Task description
Every line of the entries below that carries the string "Agradecemos" should be copied.

(Entries supplied Opens)

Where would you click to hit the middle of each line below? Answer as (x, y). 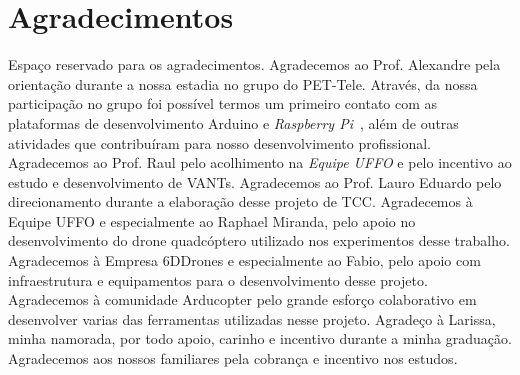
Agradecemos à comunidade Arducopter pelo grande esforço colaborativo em (242, 299)
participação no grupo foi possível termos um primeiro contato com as (223, 103)
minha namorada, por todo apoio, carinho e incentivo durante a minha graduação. (260, 338)
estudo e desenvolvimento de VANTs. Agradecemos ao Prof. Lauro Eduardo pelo (255, 181)
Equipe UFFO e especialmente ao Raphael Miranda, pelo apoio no (212, 220)
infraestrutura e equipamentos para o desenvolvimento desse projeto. (218, 279)
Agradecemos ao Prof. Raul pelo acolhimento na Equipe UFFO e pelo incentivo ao (260, 162)
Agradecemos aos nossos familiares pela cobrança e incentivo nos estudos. (233, 358)
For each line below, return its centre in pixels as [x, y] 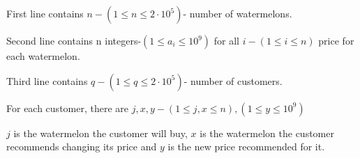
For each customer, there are [68, 108]
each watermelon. [43, 56]
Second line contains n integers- [74, 40]
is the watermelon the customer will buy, [100, 133]
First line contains [45, 13]
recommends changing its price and [82, 147]
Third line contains [47, 80]
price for [336, 40]
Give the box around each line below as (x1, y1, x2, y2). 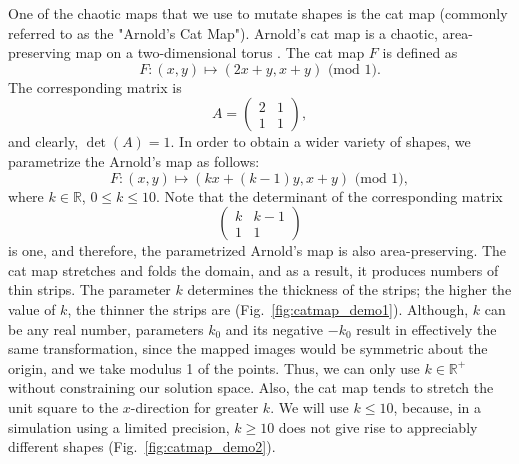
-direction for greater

(Entries supplied Closes)

Solution to this task
Agradecemos à comunidade Arducopter pelo grande esforço colaborativo em (242, 299)
estudo e desenvolvimento de VANTs. Agradecemos ao Prof. Lauro Eduardo pelo (255, 181)
Agradecemos ao Prof. Raul pelo acolhimento na Equipe UFFO e pelo incentivo ao (260, 162)
Agradecemos aos nossos familiares pela cobrança e incentivo nos estudos. (233, 358)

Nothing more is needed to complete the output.